The story takes place on a vast mesa deep in the jungle of South America, about as exotic a setting as a Brit such as Doyle could imagine, so distant in space, time, and familiarity that it could seem feasible that dinosaurs would still live there (with cavemen, no less), beyond the reach of the modern world—until the story begins. Apparently, Doyle based the site on the reports of a friend, Percy Fawcett, who went on expeditions to Bolivia. Wikipedia notes that the region had “monstrous tracks of unknown origin,” a pretty apt description of the reactions of Dexter Marsh, James Deane, Edward Hitchcock, and others who first gaped at the “fossil bird tracks” in the sandstone of western Massachusetts.

The classic battle between a ceratopsian and a therapod in a still from Hoyt’s “The Lost World.” Figures are by Willis O’Brien.
Directorial credit is generally given to Harry Hoyt and Willis O’Brien, sometimes, curiously, to only one or the other without explanation. It appears that Hoyt was the director and O’Brien was responsible for the special effects, which he further developed a few years later in King Kong and the long career that followed. It is well worth a few minutes to take a look at the film clips on O’Brien’s Wikipedia page. In 1916, he was already making animated dinosaurs, only two years after the first animated dinosaur movie, Windsor McCay’s Gertie the Dinosaur (1914). While Gertie is clever, O’Brien’s The Dinosaur and the Missing Link: A Prehistoric Tragedy is a lot funnier, the special effects are a riot, and the quail looks pretty much like a therapod. The Ghost of Slumber Mountain (1918) is also there and you’ll find a clip from The Lost World as well. I wonder if Slumber Mountain is the first filmed depiction of a battle between a ceratopsian and a tyrannosaur. It is apparently the first to use live and animated figures together. The smoothness of the animation surprised me, given the jerky motions of humans in films of the era. The creatures were made of armatures coated in rubber skins, with air bladders inside that gave the illusion of breathing. The effect is wonderful. The legacy of the “bird tracks” lives on, too: the narration mentions, in a way that now sounds quaint, “prehistoric birds and reptiles.”

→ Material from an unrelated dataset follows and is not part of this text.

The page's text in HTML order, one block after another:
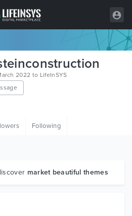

Arthur and Harry Hoyt likely heard from their father about his father’s cousin Edward, who wrote the first significant paper on the subject of dinosaur footprints. One of the last things Edward Hitchcock did before he died, in February 1864, was to inscribe a copy of his major opus on ichnology for his cousin Arthur. Perhaps, when they heard about the bones in the Morrison Formation, only 35 miles from Georgetown—which they certainly would have, as the so-called Bone Wars between Othniel Charles Marsh (no relation to Dexter and George) and Edward Drinker Cope became very big news—Arthur and Harry Hoyt thought of Edward’s description of the humongous birds we call dinosaurs. In any case, they certainly were among the first generations of (mostly) boys who grew up dreaming of strange worlds teeming with gigantic reptilian beasts battling for survival.
From the time of the first scientific discovery of the footprints in 1835 to the first movie animations in 1914 was nearly 80 years. That the story can be traced through one family is remarkable.